**Required action:**
The line containing "Monday 18 th February 2019 at 19:00 (152, 38)" marks the start; repeat it and every following line exactly through the end of the entries.
==========
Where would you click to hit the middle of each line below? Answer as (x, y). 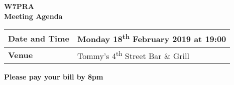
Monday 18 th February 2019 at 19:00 (152, 38)
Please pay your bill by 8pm (54, 76)
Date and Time (39, 38)
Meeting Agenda (33, 16)
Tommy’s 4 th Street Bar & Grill (133, 55)
==========
**The completed task:**
Monday 18 th February 2019 at 19:00 (152, 38)
Please pay your bill by 8pm (54, 76)
Date and Time (39, 38)
Meeting Agenda (33, 16)
Tommy’s 4 th Street Bar & Grill (133, 55)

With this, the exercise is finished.